Return to homepage.

Bayesian Linear Regression

Overview

Bayesian linear regression serves as a simple introduction to Bayesian regression that also happens to be a very widely used Bayesian model.

Objective

We seek to fit a line to a set of $d$ covariates in $n$ samples. We want our answer to come in the form of a distribution over possible solutions, to give us an idea of how confident we are in the weight estimates of our model.

Let our input features be given by $X$, an $n \times (d+1)$ matrix, and their associated target values $Y$, an $n \times 1$ matrix.

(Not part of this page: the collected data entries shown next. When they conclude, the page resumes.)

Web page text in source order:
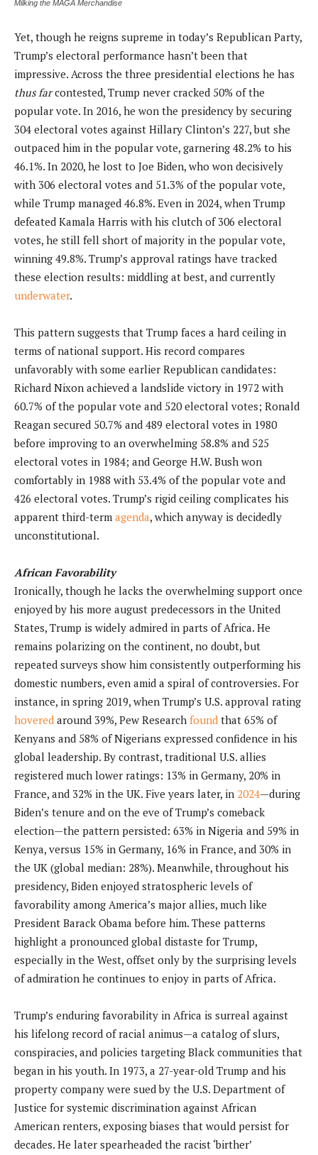
Milking the MAGA Merchandise
Yet, though he reigns supreme in today’s Republican Party,
Trump’s electoral performance hasn’t been that
impressive. Across the three presidential elections he has
thus farcontested, Trump never cracked 50% of the
popular vote. In 2016, he won the presidency by securing
304 electoral votes against Hillary Clinton’s 227, but she
outpaced him in the popular vote, garnering 48.2% to his
46.1%. In 2020, he lost to Joe Biden, who won decisively
with 306 electoral votes and 51.3% of the popular vote,
while Trump managed 46.8%. Even in 2024, when Trump
defeated Kamala Harris with his clutch of 306 electoral
votes, he still fell short of majority in the popular vote,
winning 49.8%. Trump’s approval ratings have tracked
these election results: middling at best, and currently
underwater.
This pattern suggests that Trump faces a hard ceiling in
terms of national support. His record compares
unfavorably with some earlier Republican candidates:
Richard Nixon achieved a landslide victory in 1972 with
60.7% of the popular vote and 520 electoral votes; Ronald
Reagan secured 50.7% and 489 electoral votes in 1980
before improving to an overwhelming 58.8% and 525
electoral votes in 1984; and George H.W. Bush won
comfortably in 1988 with 53.4% of the popular vote and
426 electoral votes. Trump’s rigid ceiling complicates his
apparent third-term agenda, which anyway is decidedly
unconstitutional.
African Favorability
Ironically, though he lacks the overwhelming support once
enjoyed by his more august predecessors in the United
States, Trump is widely admired in parts of Africa. He
remains polarizing on the continent, no doubt, but
repeated surveys show him consistently outperforming his
domestic numbers, even amid a spiral of controversies. For
instance, in spring 2019, when Trump’s U.S. approval rating
hovered around 39%, Pew Research found that 65% of
Kenyans and 58% of Nigerians expressed confidence in his
global leadership. By contrast, traditional U.S. allies
registered much lower ratings: 13% in Germany, 20% in
France, and 32% in the UK. Five years later, in 2024—during
Biden’s tenure and on the eve of Trump’s comeback
election—the pattern persisted: 63% in Nigeria and 59% in
Kenya, versus 15% in Germany, 16% in France, and 30% in
the UK (global median: 28%). Meanwhile, throughout his
presidency, Biden enjoyed stratospheric levels of
favorability among America’s major allies, much like
President Barack Obama before him. These patterns
highlight a pronounced global distaste for Trump,
especially in the West, offset only by the surprising levels
of admiration he continues to enjoy in parts of Africa.
Trump’s enduring favorability in Africa is surreal against
his lifelong record of racial animus—a catalog of slurs,
conspiracies, and policies targeting Black communities that
began in his youth. In 1973, a 27-year-old Trump and his
property company were sued by the U.S. Department of
Justice for systemic discrimination against African
American renters, exposing biases that would persist for
decades. He later spearheaded the racist ‘birther’

Let $\hat{\theta}$ be a $1 \times (d+1)$ matrix representing model weights. We assume that

\[Y = X\hat{\theta}^{T} + \epsilon\]

where $\epsilon=\mathcal{N}(0, \sigma)$ and $\sigma$ is constant. It follows that $Y \sim \mathcal{N}(X\hat{\theta}^{T}, \sigma)$.

Note that $X$ is given by

\[X=\begin{bmatrix} 1& x_{1}\\ \vdots & \vdots \\ 1 & x_{n}\\ \end{bmatrix}\]

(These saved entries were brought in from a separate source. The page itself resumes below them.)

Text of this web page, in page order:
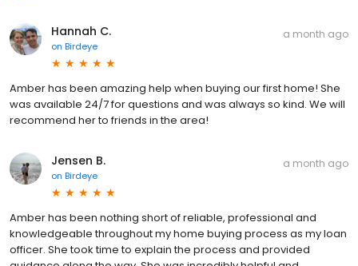
Hannah C.
on Birdeye
a month ago
Amber has been amazing help when buying our first home! She
was available 24/7 for questions and was always so kind. We will
recommend her to friends in the area!
Jensen B.
on Birdeye
a month ago
Amber has been nothing short of reliable, professional and
knowledgeable throughout my home buying process as my loan
officer. She took time to explain the process and provided
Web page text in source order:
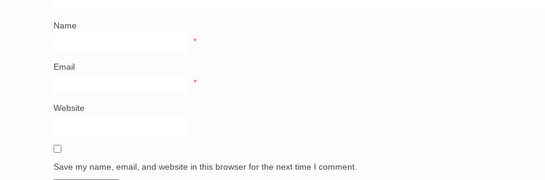
Name
*
Email
*
Website
Save my name, email, and website in this browser for the next time I comment.
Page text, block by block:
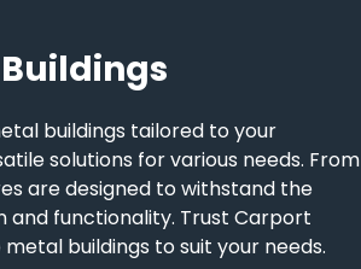
buildings tailored to your
solutions for various needs. From
are designed to withstand the
and functionality. Trust Carport
buildings to suit your needs.
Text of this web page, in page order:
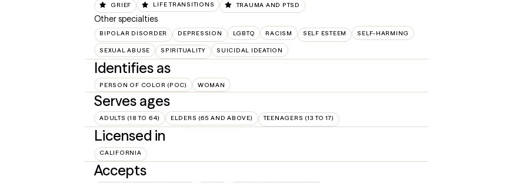
GRIEF LIFE TRANSITIONS TRAUMA AND PTSD
Other specialties
BIPOLAR DISORDER DEPRESSION LGBTQ RACISM SELF ESTEEM SELF-HARMING
SEXUAL ABUSE SPIRITUALITY SUICIDAL IDEATION
Identifies as
PERSON OF COLOR (POC) WOMAN
Serves ages
ADULTS (18 TO 64) ELDERS (65 AND ABOVE) TEENAGERS (13 TO 17)
Licensed in
CALIFORNIA
Accepts
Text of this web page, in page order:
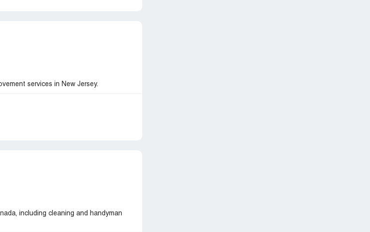
services in New Jersey.
including cleaning and handyman
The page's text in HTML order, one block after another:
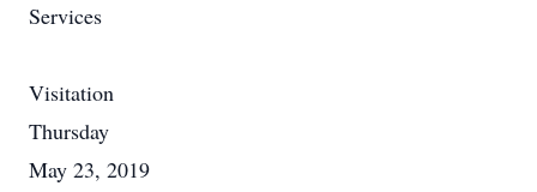
Services
Visitation
Thursday
May 23, 2019
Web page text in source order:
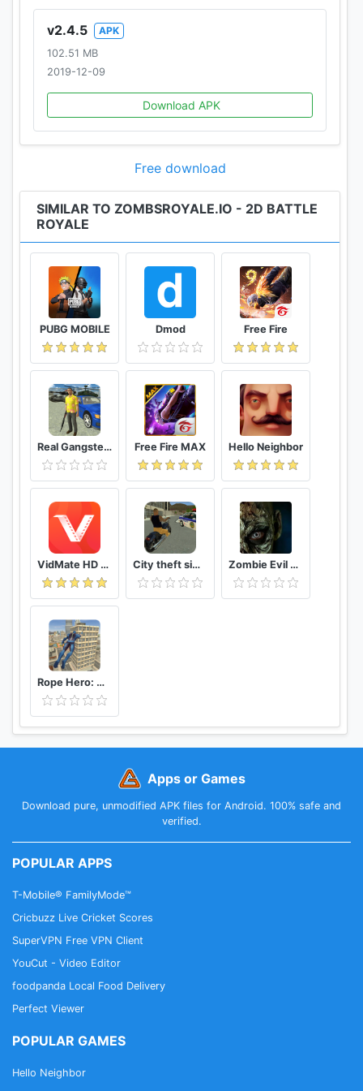
v2.4.5
APK
102.51 MB
2019-12-09
Download APK
Free download
SIMILAR TO ZOMBSROYALE.IO - 2D BATTLE
ROYALE
PUBG MOBILE Dmod Free Fire
Real Gangster Crime Free Fire MAX Hello Neighbor
VidMate HD Video Downloader & Live TV City theft simulator Zombie Evil Kill 2 Dead Horror FPS
Rope Hero: Vice Town
Apps or Games
Download pure, unmodified APK files for Android. 100% safe and
verified.
POPULAR APPS
T-Mobile® FamilyMode™
Cricbuzz Live Cricket Scores
SuperVPN Free VPN Client
YouCut - Video Editor
foodpanda Local Food Delivery
Perfect Viewer
POPULAR GAMES
Hello Neighbor

where each $x_{j}$ represents the covariates of a single sample. This is done to absorb the regression constant into the paramater matrix $\hat{\theta}$. For the remainder of the article $x_{j}$ will include the initial $1$ for notational convenience.

Inferring Model Parameters

We will use Bayesian inference to find a distribution over values of $\hat{\theta}$ that we can use to choose optimal weights and quantify our confidence in how correct they are.

The steps are as follows:

  1. Define a prior distribution over model weights $\hat{\theta}$.
  2. Use Bayes’ update rule along with our data $(X, Y)$ to calculate the posterior distribution over model weights.

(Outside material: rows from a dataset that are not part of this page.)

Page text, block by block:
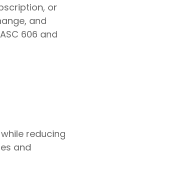
or
and
606 and
reducing
and
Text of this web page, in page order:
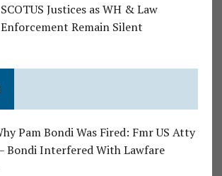
SCOTUS Justices as WH & Law
Enforcement Remain Silent
Pam Bondi Was Fired: Fmr US Atty
Bondi Interfered With Lawfare
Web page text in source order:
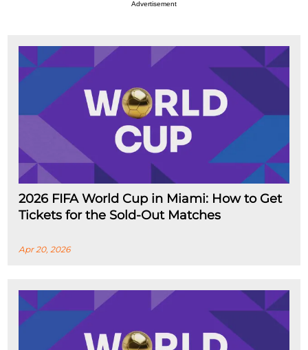
Advertisement
2026 FIFA World Cup in Miami: How to Get
Tickets for the Sold-Out Matches
Apr 20, 2026
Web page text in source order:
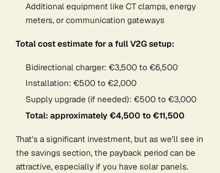
Additional equipment like CT clamps, energy
meters, or communication gateways
Total cost estimate for a full V2G setup:
Bidirectional charger: €3,500 to €6,500
Installation: €500 to €2,000
Supply upgrade (if needed): €500 to €3,000
Total: approximately €4,500 to €11,500
That's a significant investment, but as we'll see in
the savings section, the payback period can be
attractive, especially if you have solar panels.
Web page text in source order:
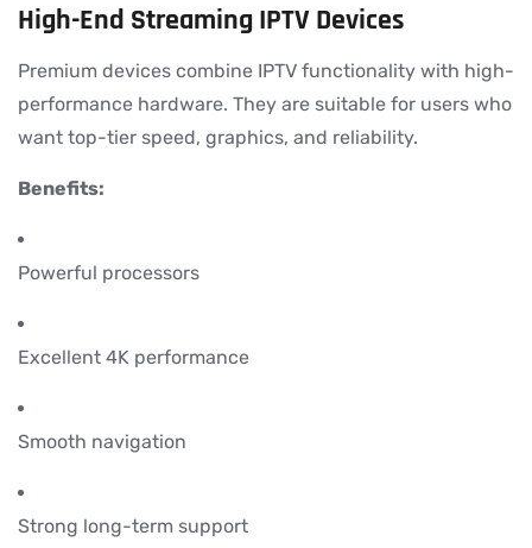
High-End Streaming IPTV Devices
Premium devices combine IPTV functionality with high-
performance hardware. They are suitable for users who
want top-tier speed, graphics, and reliability.
Benefits:
Powerful processors
Excellent 4K performance
Smooth navigation
Strong long-term support
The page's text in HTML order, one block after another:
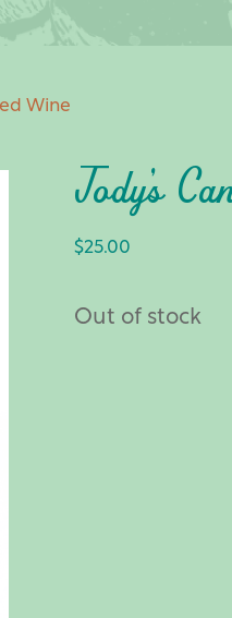
Wine
Jody’s
$25.00
Out of stock
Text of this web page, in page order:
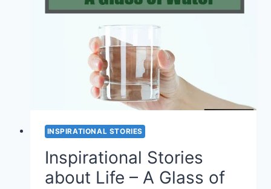
(SHORT
STORY
#
24)
INSPIRATIONAL STORIES
Inspirational Stories
about Life – A Glass of
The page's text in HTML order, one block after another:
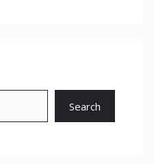
Search
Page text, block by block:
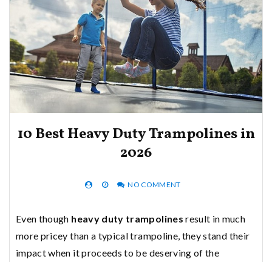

If at any point we obtain more data samples, we can improve our estimated distribution by repeating step 2.

Choosing Priors

For the prior of $\hat{\theta}$, we keep things simple and choose a multivariate Gaussian prior.

\[\hat{\theta} \sim \mathcal{N}(\mu_{\hat{\theta}}, \Sigma_{\hat{\theta}})\]

Calculating the Posterior Distribution

We can calculate the posterior distribution using Bayes’ update rule,

\[p(\hat{\theta}|Y;X) = \frac{p( Y| \hat{\theta}; X) p(\hat{\theta})}{\int_{\hat{\theta}}p(Y|\hat{\theta};X)p(\hat{\theta})d\hat{\theta}}\]

$p(\hat{\theta})$ is already given above. $p(Y|\hat{\theta}; X)$ is given by

\[p( Y| \hat{\theta}; X) = \prod_{n=0}^{N-1} \mathcal{N}(y_{n} | f(x_{n}; \hat{\theta}), \sigma)\]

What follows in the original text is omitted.